4) The final powering of the Tate pair can be greatly reduced. In fact
The final index of the Tate pair is z = (p2-1) / r = ((p + 1) / r) (p-1). To calculate e = wz modp, calculate t = w (p + 1) / r = u + iv because
When p = 3 mod 4, ip = -i, so
Postscript: From the perspective of both efficiency and security, the elliptic curve selected by the IBC password may often be an MNT curve or a BN curve. The super-singular elliptic curve is selected here, the purpose is to simplify the implementation of the algorithm without complicating the narrative.
References
1. V.S.Miller Short Programs for Functions on Curves,1986.
2. Boneh et al. Identity-Based Encryption from the Weil Pairing,2001.
3. Barreto et al. Efficient Algorithms for Pairing-based Cryptosystems,2002.
4. Rfc5091: Identity-Based Cryptography Standard(IBCS) #1. 2007.
5. Scott. Faster Pairings using an Elliptic Curve with an Efficient Endomorphism. 2005.
6. Freeman,Scott et al. A Taxonomy of Pairing-Friendly Elliptic Curvers,2006.
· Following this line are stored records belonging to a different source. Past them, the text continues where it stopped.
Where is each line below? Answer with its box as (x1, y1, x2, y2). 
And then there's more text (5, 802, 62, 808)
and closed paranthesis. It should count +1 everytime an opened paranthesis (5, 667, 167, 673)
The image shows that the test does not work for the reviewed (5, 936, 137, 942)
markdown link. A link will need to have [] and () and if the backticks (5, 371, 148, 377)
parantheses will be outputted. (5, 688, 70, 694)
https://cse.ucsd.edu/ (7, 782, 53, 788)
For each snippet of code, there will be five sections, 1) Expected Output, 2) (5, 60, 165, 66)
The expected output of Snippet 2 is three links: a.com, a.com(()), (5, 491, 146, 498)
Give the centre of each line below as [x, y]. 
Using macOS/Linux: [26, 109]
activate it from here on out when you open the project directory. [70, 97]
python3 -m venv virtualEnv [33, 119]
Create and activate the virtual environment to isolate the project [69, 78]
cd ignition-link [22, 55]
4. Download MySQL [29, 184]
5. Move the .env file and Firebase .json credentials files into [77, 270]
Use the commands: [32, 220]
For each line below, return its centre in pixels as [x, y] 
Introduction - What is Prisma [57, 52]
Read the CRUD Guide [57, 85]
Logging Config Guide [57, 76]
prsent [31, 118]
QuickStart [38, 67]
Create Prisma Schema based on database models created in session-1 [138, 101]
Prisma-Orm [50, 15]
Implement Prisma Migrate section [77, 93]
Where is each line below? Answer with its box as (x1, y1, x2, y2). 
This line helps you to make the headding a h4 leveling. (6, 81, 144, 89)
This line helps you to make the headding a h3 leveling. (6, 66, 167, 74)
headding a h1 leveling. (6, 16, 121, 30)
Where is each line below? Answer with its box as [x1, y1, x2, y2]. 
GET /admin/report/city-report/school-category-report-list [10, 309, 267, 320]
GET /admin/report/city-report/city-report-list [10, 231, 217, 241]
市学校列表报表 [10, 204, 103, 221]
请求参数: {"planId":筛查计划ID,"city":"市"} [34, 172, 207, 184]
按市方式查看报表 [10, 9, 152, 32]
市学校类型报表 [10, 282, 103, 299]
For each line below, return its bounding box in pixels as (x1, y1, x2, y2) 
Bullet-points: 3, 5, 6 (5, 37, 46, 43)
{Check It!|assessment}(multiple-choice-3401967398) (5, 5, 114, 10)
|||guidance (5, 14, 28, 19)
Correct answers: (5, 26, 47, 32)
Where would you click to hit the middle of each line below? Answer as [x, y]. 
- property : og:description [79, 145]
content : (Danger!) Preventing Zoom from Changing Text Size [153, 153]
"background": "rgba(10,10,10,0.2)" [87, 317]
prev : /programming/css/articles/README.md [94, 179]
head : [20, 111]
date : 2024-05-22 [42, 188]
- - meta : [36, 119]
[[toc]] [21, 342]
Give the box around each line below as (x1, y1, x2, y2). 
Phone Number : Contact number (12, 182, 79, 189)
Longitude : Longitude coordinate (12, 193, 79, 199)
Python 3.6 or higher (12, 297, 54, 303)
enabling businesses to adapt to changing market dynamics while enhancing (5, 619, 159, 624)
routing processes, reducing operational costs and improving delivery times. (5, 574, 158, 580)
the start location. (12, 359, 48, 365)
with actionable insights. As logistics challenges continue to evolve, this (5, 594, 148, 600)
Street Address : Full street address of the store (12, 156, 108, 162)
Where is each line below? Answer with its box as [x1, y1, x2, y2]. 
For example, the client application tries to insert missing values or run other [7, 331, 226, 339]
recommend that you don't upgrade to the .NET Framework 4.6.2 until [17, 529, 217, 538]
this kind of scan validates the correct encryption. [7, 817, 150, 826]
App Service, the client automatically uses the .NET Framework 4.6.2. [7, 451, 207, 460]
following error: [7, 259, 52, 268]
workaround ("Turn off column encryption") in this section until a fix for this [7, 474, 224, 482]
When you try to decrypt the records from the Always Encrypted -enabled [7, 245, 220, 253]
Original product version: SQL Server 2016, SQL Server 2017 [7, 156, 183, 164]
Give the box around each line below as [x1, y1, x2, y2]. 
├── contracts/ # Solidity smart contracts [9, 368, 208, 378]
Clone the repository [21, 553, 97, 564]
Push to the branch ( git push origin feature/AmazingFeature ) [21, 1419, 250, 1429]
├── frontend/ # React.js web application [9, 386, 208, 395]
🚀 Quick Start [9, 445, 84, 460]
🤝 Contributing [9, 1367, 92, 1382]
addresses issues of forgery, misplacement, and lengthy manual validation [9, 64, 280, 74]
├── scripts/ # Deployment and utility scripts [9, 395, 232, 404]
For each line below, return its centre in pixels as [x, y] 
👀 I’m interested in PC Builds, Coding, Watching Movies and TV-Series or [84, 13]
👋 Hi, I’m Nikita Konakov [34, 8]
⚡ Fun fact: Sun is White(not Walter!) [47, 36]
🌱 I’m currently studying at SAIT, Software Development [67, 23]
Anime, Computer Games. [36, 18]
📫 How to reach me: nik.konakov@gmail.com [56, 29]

7. Zhao Changan, Effective Calculation of Bilinear Pairs, 2008 Ph.D. Thesis, Department of Computer Science, Sun Yat-sen University.
8. Lynn. On the Implementation of Pairing Based Cryptosystems. 2007
9. rfc5409 .using the BF/BB-IBE with the cryptographic message syntax(CMS) 2009.
10. Scott et al , Implementing cryptographic pairings: a magma tutorial. 2009.
11. Scott. On the Efficient Implementation of Pairing-Based Protocols. 2011.